Wednesday, March 2, 2011

A Look at Mortal Kombat

            I'm fond of saying that you either love Star Wars or The Lord of the Rings.  You can love both, but inevitably you like one more than the other and this saying can be applied to many different competing franchises.  Such as is with Mortal Kombat and Street Fighter.  You can love both of them, but you'll always love one more than the other.  And today, I'll be getting into the franchise I love more; Mortal Kombat.  The franchise has spawned seven main games, three spin off adventure games, and a crossover with the D.C. Universe.  With the release date of the new Mortal Kombat approaching, I decided that I would do a small take on each of the games, similar to my Look at Bioware.  In it, I'll be giving a small look at each if the main games and the D.C. crossover but I won't get into the adventure games, as I have little experience with them.  So, without further delay, this is the Illusive One's Look at the Mortal Kombat Games.

           The original Mortal Kombat was released to arcades in 1992 and was later ported to various video game consuls.  In it, you take control of one of seven different characters as they battle each other for different reasons in the tournament of Mortal Kombat.  The actual plot of the game, however, wasn't revealed until later for unknown reasons.  The background story states that the Elder Gods created various realms and decided that the natives of one realm could conquer another only by defeating the defending realm’s greatest warriors in the Mortal Kombat tournaments.  To prevent an evil emperor from taking over Earthrelm, the warriors of Earth must win this tournament, or all will be lost.
            This was the game that started it all for the franchise, introducing the series' trademark characters, environments, and, of course, fatalities.  It introduced the characters of Liu Kang, Raiden, Sonya Blade, Kano, Johnny Cage, Goro, Shang Tsung, Reptile, (although he was a hidden characters in this game), and of course, the best known characters, Scorpion and Sub-Zero.  Unlike earlier tournament fighter games, digitized sprites based on actors were used rather than cartoon graphics, and had blood, gore, and over the top deaths and some speculate that it was the reason the ESRB came into existence.  While incredibly outdated by today's standards, it was truly a master piece for its time and a milestone in gaming.
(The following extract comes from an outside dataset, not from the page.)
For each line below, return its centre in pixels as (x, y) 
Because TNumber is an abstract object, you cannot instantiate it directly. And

           In Mortal Kombat II, (released in 1993), after Shang Tsung fails to win the Mortal Kombat Tournament, the emperor of Outworld, Shao Kahn, holds a new tournament in Outworld, that for some reason the warriors Earthrealm couldn't turn down, (I honestly don't know why; not much effort was put into plot those days).  And so Shao Kahn restores Shang Tsung's youth and the tournament begins in Outworld.  This game introduced new characters, got rid of a few old ones, improved the graphics, added new environments and more complicated moves but it was still just more of the same stuff you got in the first game.  Fatalities also changed to where Animalities, (the character turns into an animal to kill the opponent,) and Babalites, (where the defeated character is turned into a baby instead of dying) could be triggered making the game more comedic and less serious.  3 would even go further with this by adding in a fatality where the entire planet would blow up as a result of the fights.  Despite this, it was a good sequel.
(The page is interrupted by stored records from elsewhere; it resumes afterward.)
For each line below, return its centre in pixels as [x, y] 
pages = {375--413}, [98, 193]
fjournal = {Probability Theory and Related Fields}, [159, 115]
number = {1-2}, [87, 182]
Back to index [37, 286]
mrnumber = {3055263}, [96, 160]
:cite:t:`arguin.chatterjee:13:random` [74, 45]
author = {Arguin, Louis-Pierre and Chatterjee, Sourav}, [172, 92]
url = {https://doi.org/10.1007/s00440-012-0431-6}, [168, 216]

           In 1995, Mortal Kombat 3 was released. This time around Shao Kahn, tiered of getting his ass handed to him in the tournaments, has his dark priests resurrect his dead wife in Earthrelm, enabling him to ignore the rules of the Elder Gods and merges Earthrelm with Outworld, instantly killing billions.  Before this happens, however, Raiden is able to protect the souls of Earthrelm's champions, enabling them to fight against Shao Kahn's invasion.    
            Once again, it was mostly the same with a few new moves added, improved graphics, introduced new characters, and added new environments.  Many people didn't like it, however, because several key characters such as Scorpion, Raiden, Reptile and Johnny Cage were missing.  While some did return with the two title updates, Ultimate Mortal Kombat 3, and Mortal Kombat Trilogy, it still remained an issue. 

           In 1997 a radical shift came for the Mortal Kombat series.  By this point, consul games were becoming more and more popular and the world had entered the 3D era of gaming and Mortal Kombat did likewise.  This new game for this new era was Mortal Kombat 4.  In its plot, a fallen Elder God and an old nemesis of Raiden, named Shinnok breaks free of his prison with the help of the sorcerer Quan Chi and now seeks revenge on the Elder Gods.  To stop Shinnok, Raiden recruits the champions of Eathrelm to defeat Shinnok and his minions. 
            Once again, new characters are introduced but this time gameplay had radically changed.  The game is gorier, the characters were three dimensional, and this time was fully animated.  In addition, it allowed for the use of limited weapons, more use of the environment for fatalities, and allowed insane combos that would automatically break off at a certain point. 
            By this point, the number of characters that appeared in the Mortal Kombat games was getting ridiculous so this one stuck to the essential characters, like Liu Kang, Jax, Johnny Cage, Raiden, Reptile, Scorpion, Sonya, Sub-Zero and Goro, (in his first appearance since the original game).  It once again introduced new characters like Quan Chi and Shinnok, (although both appeared in the Mortal Kombat Adventure Games, Sub-Zero and Defenders of the Realm).
            This one also happened to be the last Mortal Kombat game to come out for the Arcade, as the Arcade's time had passed.  The series would remain inactive for five year but returned in what would be one of the greatest sequels in gaming history.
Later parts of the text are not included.